In the history of primitive accumulation, all revolutions are epoch-making that act as levers for the capitalist class in course of formation; but, above all, those moments when great, masses of men are suddenly and forcibly torn from their means of subsistence, and hurled as free and “unattached” proletarians on the labour market. The expropriation of the agricultural producer, of the peasant, from the soil, is the basis of the whole process. The history of this expropriation, in different countries, assumes different aspects, and runs through its various phases in different orders of succession, and at different periods. In England alone, which we take as our example, has it the classic form.[1]

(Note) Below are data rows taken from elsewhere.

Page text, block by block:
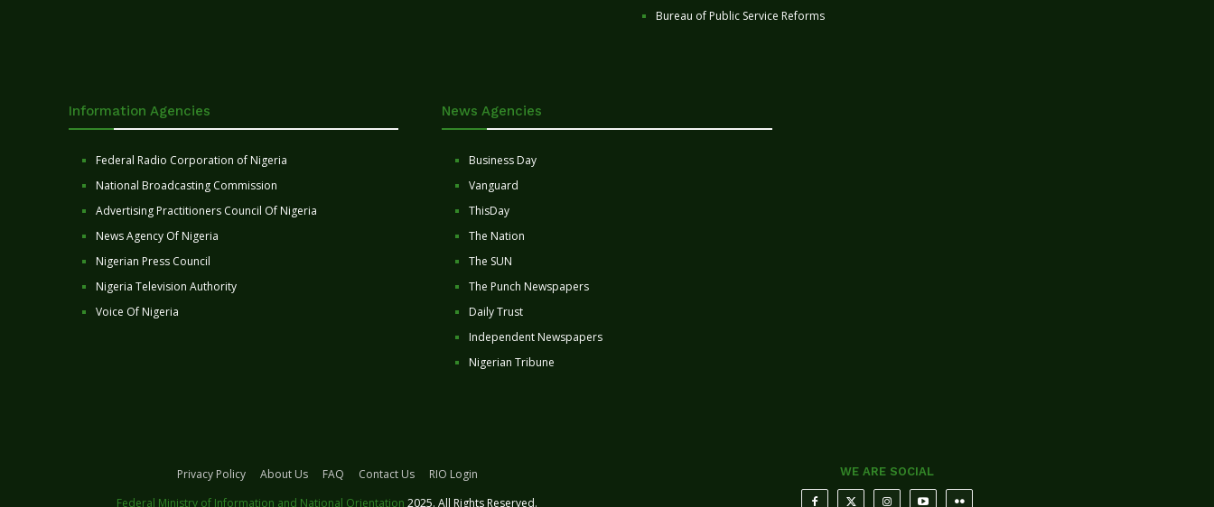
Bureau of Public Service Reforms
Information Agencies
Federal Radio Corporation of Nigeria
National Broadcasting Commission
Advertising Practitioners Council Of Nigeria
News Agency Of Nigeria
Nigerian Press Council
Nigeria Television Authority
Voice Of Nigeria
News Agencies
Business Day
Vanguard
ThisDay
The Nation
The SUN
The Punch Newspapers
Daily Trust
Independent Newspapers
Nigerian Tribune
Privacy Policy About Us FAQ Contact Us
RIO Login
Federal Ministry of Information and National Orientation 2025. All Rights Reserved.
WE ARE SOCIAL

  1. ↑ In Italy, where capitalistic production developed earliest, the dissolution of serfdom also took place earlier than elsewhere. The serf was emancipated in that country before he had acquired any prescriptive right to the soil. His emancipation at once transformed him into a free proletarian, who, moreover, found his master ready waiting for him in the towns, for the most part handed down as legacies from

    the Roman time. When the revolution of the world-market, about the end of the 15th century, annihilated Northern Italy's commercial supremacy, a movement in the reverse direction set in. The labourers of the towns were driven en masse into the country, and gave an impulse, never before seen, to the petite culture, carried on in the form of gardening.